Bukan hanya koalisi yang tidak ideologis. Parpol-parpol itu sendiri tidak memiliki ideologi yang jelas dan para politisi yang bergabung ke parpol juga bukan orang-orang yang memiliki gagasan tentang Indonesia masa depan yang mereka inginkan. Umumnya para politisi itu bergabung ke parpol untuk menjadi caleg demi nafkah yang lebih baik atau rente ekonomi dari pengaruh politiknya.
Maka bagi mereka parpol hanya sejenis taksi Uber atau Grab yang mengantarkan mereka ke tujuan pribadinya. Parpol tidak dipandang sebagai milik sendiri.
Ini menyebabkan loyalitas terhadap parpol sangat renggang.
Ketika haluan politik harian parpol (termasuk arah koalisi pilpres) dianggap tidak menguntungkan mereka, para politisi ini tidak akan memperjuangkannya, bahkan bisa jadi menyeberang seperti Fadel Muhammad yang mengancam mendukung Prabowo-Sandiaga hanya karena Sandiaga sama-sama berasal dari Gorontalo.

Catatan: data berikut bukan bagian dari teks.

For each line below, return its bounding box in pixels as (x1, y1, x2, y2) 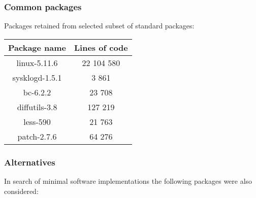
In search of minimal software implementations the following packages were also (4, 176, 252, 186)
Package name (8, 41, 67, 53)
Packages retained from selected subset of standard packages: (4, 20, 195, 31)
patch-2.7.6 (17, 130, 57, 142)
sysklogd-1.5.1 (12, 71, 62, 83)
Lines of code (74, 41, 128, 53)
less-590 (23, 115, 51, 127)
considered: (4, 185, 39, 196)
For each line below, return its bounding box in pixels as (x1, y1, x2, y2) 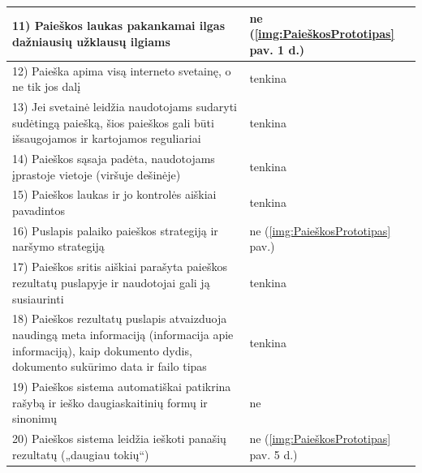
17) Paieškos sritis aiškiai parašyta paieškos (12, 258, 227, 275)
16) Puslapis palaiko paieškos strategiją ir (12, 221, 218, 239)
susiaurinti (12, 290, 64, 307)
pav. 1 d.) (249, 41, 305, 58)
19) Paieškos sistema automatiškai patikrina (12, 377, 231, 394)
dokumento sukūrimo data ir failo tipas (12, 358, 207, 375)
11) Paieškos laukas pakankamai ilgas (12, 17, 225, 34)
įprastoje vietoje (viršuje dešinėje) (12, 166, 181, 183)
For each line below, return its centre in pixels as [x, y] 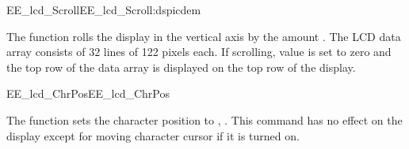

Ketiga, Parpol-parpol selain Gerindra dan PDIP merasa coat-tail effect 'efek ekor jas', yaitu suara yang diperoleh caleg parpol dari pendukung capres-cawapres yang akan jadi bagian mereka kecil saja sebab capres dan cawapres bukan kader mereka.
Karena itu tidak ada insentif bagi petinggi parpol untuk menegakkan disiplin internal, mengancam sanksi bagi caleg yang tidak all-out memenangkan capres-cawapres yang mereka usung.Â
Untuk apa merisikokan perpecahan di internal parpol mereka jika semua perjuangan ini hanya akan menguntungkan PDIP dan Gerindra secara elektoral? Hal inilah yang ada dalam pikiran parpol-parpol pendukung koalisi di kedua kubu.
Akar dari semua ini adalah politik Indonesia yang tidak lagi ideologis. Orang mendirikan parpol atau bergabung dalam parpol bukan untuk memperjuangkan gagasan-gagasan mulia tentang bagaimana bangsa dan negara ini berjalan, melainkan untuk kepentingan pribadi para politisi, yaitu gaji tinggi dan rente ekonomi dari pengaruh politik mereka.
Sumber:
- Merdeka.com (21/08/2018) "Fadel Muhammad: Golkar pecah, besar kemungkinan dukung Prabowo-Sandi."
- Kompas.com (09/08/2018) "Zulkifli Hasan: Yang Terpenting Bagi PAN, Jumlah Kursi di DPR Meningkat"
- Republika.co.id (19/07/2018) "Militansi Kader PKS Menangkan Prabowo Diragukan, Jika...
- Kompas.com (11/08/2018) "Mahfud MD Batal Jadi Cawapres Jokowi, Ini Komentar PSI."
- Tirto.id (17/08/2018) "Twit Andi Arief Bukti Demokrat Setengah Hati Dukung Prabowo-Sandi?"